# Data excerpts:
┌──

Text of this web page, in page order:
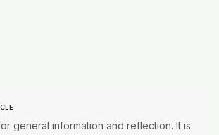
AI tools in the newsroom. See our
andmasthead.
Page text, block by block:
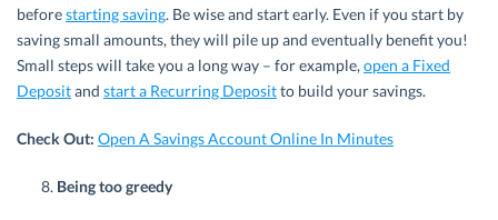
beforestarting saving. Be wise and start early. Even if you start by
saving small amounts, they will pile up and eventually benefit you!
Small steps will take you a long way – for example, open a Fixed
Depositand start a Recurring Depositto build your savings.
Check Out: Open A Savings Account Online In Minutes
Being too greedy
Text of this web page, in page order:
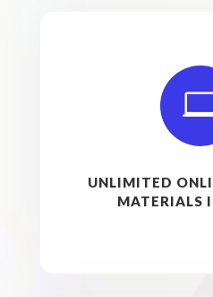
UNLIMITED
MATERIALS
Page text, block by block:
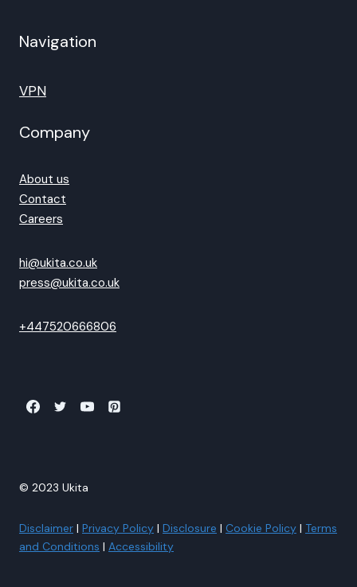
Navigation
VPN
Company
About us
Contact
Careers
hi@ukita.co.uk
press@ukita.co.uk
+447520666806
© 2023 Ukita
Disclaimer | Privacy Policy | Disclosure | Cookie Policy | Terms
and Conditions | Accessibility
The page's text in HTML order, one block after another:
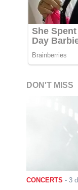
DON'T MISS
CONCERTS - 3 d
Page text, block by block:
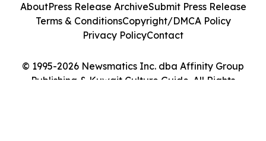
© 1995-2026 Newsmatics Inc. dba Affinity Group
Publishing & Kuwait Culture Guide. All Rights
AboutPress Release ArchiveSubmit Press Release
Terms & ConditionsCopyright/DMCA Policy
Privacy PolicyContact
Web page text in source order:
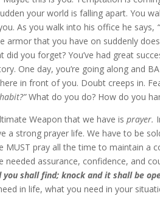
your world is falling apart. You
As you walk into his office he says,
armor that you have on suddenly
you forget? You’ve had great
One day, you’re going along and
in front of you. Doubt creeps in.
What do you do? How do you
Weapon that we have isprayer.
a strong prayer life. We have to be
MUST pray all the time to maintain a
needed assurance, confidence, and
you shall find; knock and it shall be
in life, what you need in your
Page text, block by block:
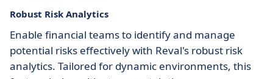
Robust Risk Analytics
Enable financial teams to identify and manage
potential risks effectively with Reval's robust risk
analytics. Tailored for dynamic environments, this
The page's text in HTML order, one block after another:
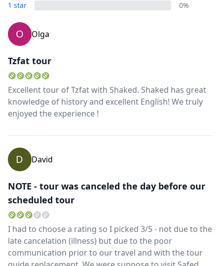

└──

# What is being asked:
Copy every record exactly, leaving the pictures out.

# Task response:
Text of this web page, in page order:
AI tools in the newsroom. See our
andmasthead.
Page text, block by block:
beforestarting saving. Be wise and start early. Even if you start by
saving small amounts, they will pile up and eventually benefit you!
Small steps will take you a long way – for example, open a Fixed
Depositand start a Recurring Depositto build your savings.
Check Out: Open A Savings Account Online In Minutes
Being too greedy
Text of this web page, in page order:
UNLIMITED
MATERIALS
Page text, block by block:
Navigation
VPN
Company
About us
Contact
Careers
hi@ukita.co.uk
press@ukita.co.uk
+447520666806
© 2023 Ukita
Disclaimer | Privacy Policy | Disclosure | Cookie Policy | Terms
and Conditions | Accessibility
The page's text in HTML order, one block after another:
DON'T MISS
CONCERTS - 3 d
Page text, block by block:
© 1995-2026 Newsmatics Inc. dba Affinity Group
Publishing & Kuwait Culture Guide. All Rights
AboutPress Release ArchiveSubmit Press Release
Terms & ConditionsCopyright/DMCA Policy
Privacy PolicyContact
Web page text in source order:
your world is falling apart. You
As you walk into his office he says,
armor that you have on suddenly
you forget? You’ve had great
One day, you’re going along and
in front of you. Doubt creeps in.
What do you do? How do you
Weapon that we have isprayer.
a strong prayer life. We have to be
MUST pray all the time to maintain a
needed assurance, confidence, and
you shall find; knock and it shall be
in life, what you need in your
Page text, block by block:
Robust Risk Analytics
Enable financial teams to identify and manage
potential risks effectively with Reval's robust risk
analytics. Tailored for dynamic environments, this
The page's text in HTML order, one block after another:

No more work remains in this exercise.